Her şey beklentilerimizle başlar

Başkaları ve hayatlarımız hakkında beklentiler oluşturduğumuzda, belirli bir mükemmeliyetçilik senaryosu yaratırız. Bu, kurallarımız, arzularımız ve benlik saygısı ihtiyacımızla olmasını istediğimiz şeye dayalı olarak inşa edilmiştir.

Yakında (gerçekçi olmayan) beklentilerimiz o kadar güçlü bir şekilde üzerimize çökecek ki, o anda deneyimlediğimiz şeyle artık duygusal olarak uyumlu değiliz. Ve bu yüzden sert bir iç sesi ve yaşadıklarımızı yargılamada bir uzmanı beslemeye başlarız.

Yıllar geçtikçe, kendimizi bu kalıbı tanımak ve kritik noktalarda kırmak için eğitebiliriz, bu da her şeyi analiz etmeye devam ederken işte daha iyi performans göstermemize izin verir. Diğer insanlar tarafından sürekli olarak hayal kırıklığına uğramaktan vazgeçmemizi kolaylaştıracak.

Ve tabi ki, Yaşadığımız her şeyi yargılamayı bırak, deneyimleri kabul etmek için zihni rahatlatacak gerçekçi olmayan standartlarımıza uymak zorunda kalmadan bir açıklık tavrıyla gelenler.

Yaşadığımız her şeyi yargılamayı bırakın: Bunu başarmanın anahtarları ilk olarak 1ipucu.net Uzmanlardan İpuçları Blog’da yayınlandı.

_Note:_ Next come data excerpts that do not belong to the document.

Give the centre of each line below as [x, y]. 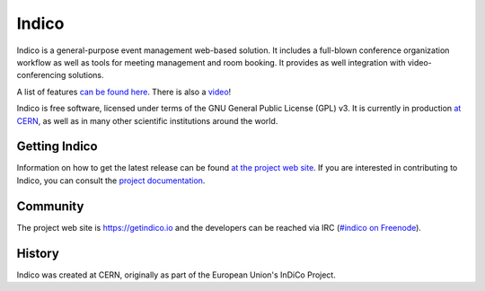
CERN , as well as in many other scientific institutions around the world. [147, 120]
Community [50, 206]
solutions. [86, 75]
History [38, 253]
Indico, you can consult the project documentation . [111, 181]
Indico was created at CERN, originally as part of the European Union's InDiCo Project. [176, 275]
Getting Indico [57, 147]
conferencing [41, 75]

Hem dış hem de iç tüm sert deneyimlerimizi bırakmak, zenginleştirici deneyimlerle dolu bir yaşam veya önyargı arasındaki farkı yaratabilir. Yaşadıklarımızı acımasızca yargıladığımızda, dolu dolu yaşama fırsatını kaçırırız. Yaşadığımız her şeyi yargılayarak, sürekli ve işe yaramaz bir ruminasyon geliştirme eğilimindeyiz.. Hayatımızda olan her şeye, özellikle de yaşadığımız ve önyargılı fikirlerimize uymayan her şeye gerekçeler, açıklamalar veya […]

Yaşadığımız her şeyi yargılamayı bırakın: Bunu başarmanın anahtarları

HABER HAKKINDA GÖRÜŞ BELİRT
Yorum Yok

Bu yazı yorumlara kapatılmıştır.

Sitemizde yayınlanan haberlerin telif hakları gazete ve haber kaynaklarına aittir. Kopyalanması yasaktır.